14 Juli 2016

opini musri nauli : MUDIK



Sampai sekarang dunia masih belum paham mengapa orang Indonesia begitu doyan pulang kampong, menghabiskan tabungan 11 bulan sebelumnya, rela berdesak-desakkan, antri di bis, kereta api dan kapal. Belum lagi harus bawa barang yang “rempongnya” nauzubillah, mempersiapkan segala sesuatunya jauh-jauh hari. Pesan tiket online, mengatur pertemuan hingga berbagai persiapan “hajatan besar’.

Negarapun kelimpungan “mengurusi arus mudik. Petugas Negara yang tidak bisa ambil cuti, reporter yang “menangis” di kampong orang” hingga petugas-petugas yang jauh “merasakan lebaran” jauh dari keluarga.

Kesemuanya tentu saja tidak mudah dipahami oleh dunia internasional.

Ya. Indonesia “harus mengeluarkan seluruh energy” untuk mengatur lalulintas, mengatur penerbangan, mengatur tatacara agar agenda mudik menjadi nyaman. Presiden, Gubernur, Bupati, Menteri hingga pejabat kepolisian harus “apel siaga” untuk menyambut hajatan besar.

Dalam perkembangan dunia yang begitu cepat, Indonesia sudah menjadi percaturan global. Entah sebagai pemasok sumber daya alam seperti CPO, batubara, minyak ataupun tempat dan pasar hasil produk global. Entah pakaian, produksi modern seperti kendaraan ataupuan “sytle” HP terbaru.

Namun pilihan rakyat Indonesia disatu sisi menjadi bagian dari dunia, tapi “nuansa” mudik menjadi agenda penting.

Pilihan mudik dimulai dari “jawaban’ sederhana. Entah “nyekar” ke kuburan orang tua, bertemu orang tua di kampong, merasakan suasana mudik atau cuma sekedar “merasakan” makanan yang cuma ada di kampong.

Sebagai bagian dari masyarakat global, rasa “mudik” dengan berbagai alasan tidak bisa dihilangkan. Tradisi mudik “terlepas dari berbagai model” merupakan bagian dari kehidupan masyarakat di Indonesia.

Hampir praktis, masyarakat Indonesia tidak mau merayakan “suasana lebaran’ di kantor sendirian, hanya menonton televisi atau cuma sekedar jalan-jalan. Rasa dan nuansa mudik adalah kehidupan masyarakat agraris. Atau dengan kata lain, mudik merupakan “peradaban” dari masyarakat agraris. Kumpul bersama keluarga. Guyub istilah Jawa.

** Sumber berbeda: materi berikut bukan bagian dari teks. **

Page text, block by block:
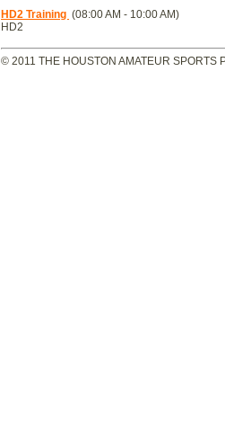
HD2 Training (08:00 AM - 10:00 AM)
HD2
© 2011 THE HOUSTON AMATEUR SPORTS
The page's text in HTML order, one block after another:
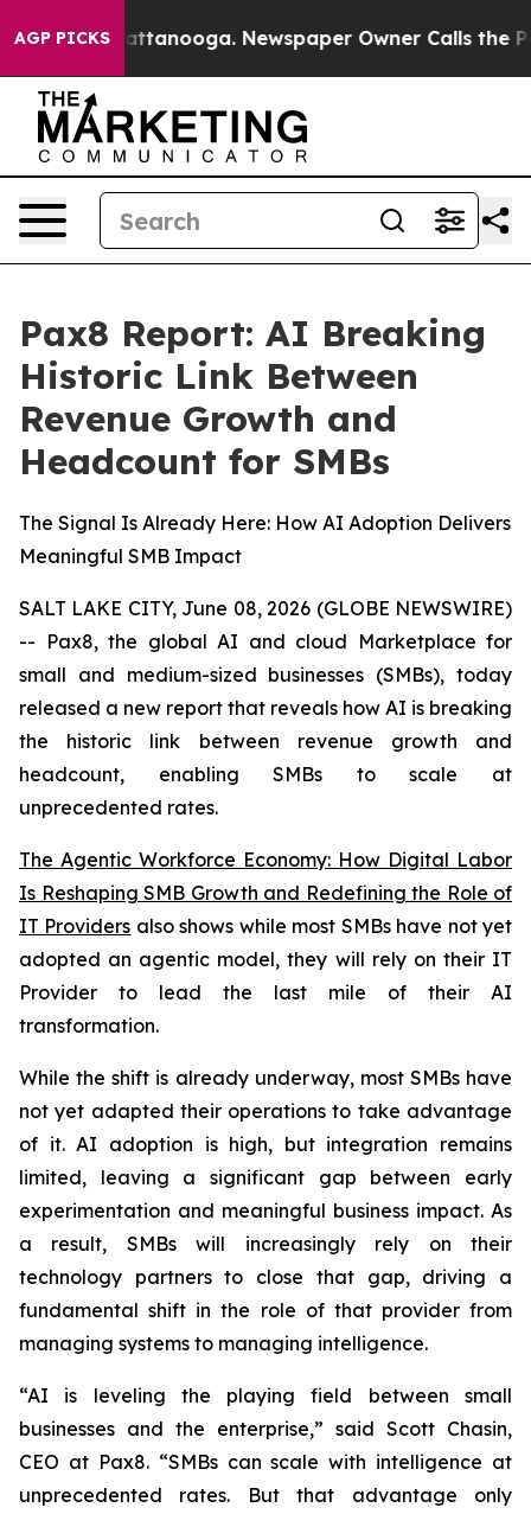
AGP PICKS
in Chattanooga. Newspaper Owner Calls the
Pax8 Report: AI Breaking
Historic Link Between
Revenue Growth and
Headcount for SMBs
The Signal Is Already Here: How AI Adoption Delivers
Meaningful SMB Impact
SALT LAKE CITY, June 08, 2026 (GLOBE NEWSWIRE)
-- Pax8, the global AI and cloud Marketplace for
small and medium-sized businesses (SMBs), today
released a new report that reveals how AI is breaking
the historic link between revenue growth and
headcount, enabling SMBs to scale at
unprecedented rates.
The Agentic Workforce Economy: How Digital Labor
Is Reshaping SMB Growth and Redefining the Role of
IT Providers also shows while most SMBs have not yet
adopted an agentic model, they will rely on their IT
Provider to lead the last mile of their AI
transformation.
While the shift is already underway, most SMBs have
not yet adapted their operations to take advantage
of it. AI adoption is high, but integration remains
limited, leaving a significant gap between early
experimentation and meaningful business impact. As
a result, SMBs will increasingly rely on their
technology partners to close that gap, driving a
fundamental shift in the role of that provider from
managing systems to managing intelligence.
“AI is leveling the playing field between small
businesses and the enterprise,” said Scott Chasin,
CEO at Pax8. “SMBs can scale with intelligence at
unprecedented rates. But that advantage only
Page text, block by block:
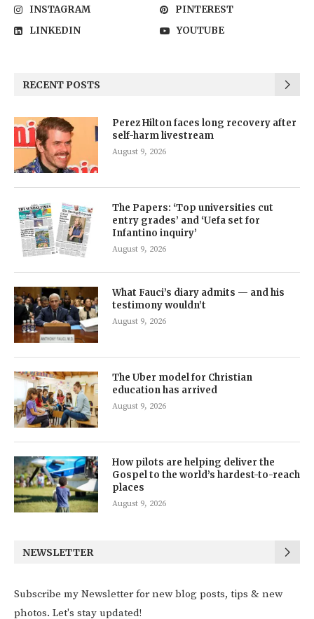
INSTAGRAM
PINTEREST
LINKEDIN
YOUTUBE
RECENT POSTS
Perez Hilton faces long recovery after
self-harm livestream
August 9, 2026
The Papers: ‘Top universities cut
entry grades’ and ‘Uefa set for
Infantino inquiry’
August 9, 2026
What Fauci’s diary admits — and his
testimony wouldn’t
August 9, 2026
The Uber model for Christian
education has arrived
August 9, 2026
How pilots are helping deliver the
Gospel to the world’s hardest-to-reach
places
August 9, 2026
NEWSLETTER
Subscribe my Newsletter for new blog posts, tips & new
photos. Let's stay updated!
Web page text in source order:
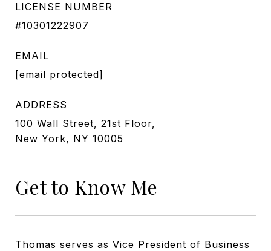
LICENSE NUMBER
#10301222907
EMAIL
[email protected]
ADDRESS
100 Wall Street, 21st Floor,
New York, NY 10005
Get to Know Me
Thomas serves as Vice President of Business
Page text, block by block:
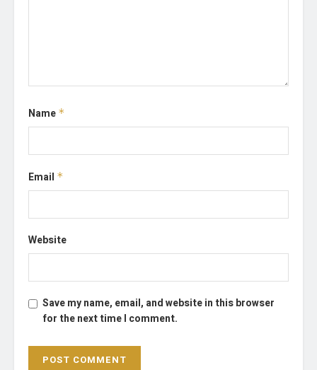
Name *
Email *
Website
Save my name, email, and website in this browser
for the next time I comment.

Rasa itulah yang tidak bisa digantikan walaupun 11 bulan menjadi bagian dari masyarakat Industri modern yang berkejaran waktu.

Di mudik itulah, fitri sebagai manusia kemudian dirasakan sebagai bagian insan yang tetap “rendah hati” dihadapan manusia. Tidak ada motivasi lain selain “merasakan hidup” sebagai manusia yang jauh dari hiruk pikuk kemasan “topeng’.

Di kampunglah, kita bisa merasakan sebagai manusia yang tetap “berjalan” diatas pematang sawah. Merasakan jauh dari hiruk pikuk “gadget” dan berbagai perangkat modern. Jauh dari menyaksikan televisi sinetron ataupun berita yang menyesakkan dada.

Di kampunglah, kemudian manusia “diperlakukan” sebagai manusia yang utuh. Ketedalanan dan pelajaran dari kampong. Jauh dari hiruk pikuk puja pujian yang membuat manusia menjadi berbeda.

Di kampunglah, kemudian kita bisa merasakan. Masih ada udara bersih yang bisa dihirup. Atau air mengalir di depan rumah sambil tenang dan tidak khawatir kita meminumkannya. Atau merasakan ‘suasana” suara burung yang terus berkicau.

Rasa ini tidak mungkin kita temukan sebagai manusia modern yang hidup di percaturan global.

Lalu. Apakah dengan menemukan rasa itu, kemudian kita rela berdesak-desakkan penumpang kereta api/kapal/pesawat ?

Jawabannya. Ya. Rasa itu akan mengembalikan “energy” yang tidak mungkin kita bisa temukan di kota.

Dan rasa itu “rela” kita bayar mahal, waktu yang panjang ataupun persiapan yang matang.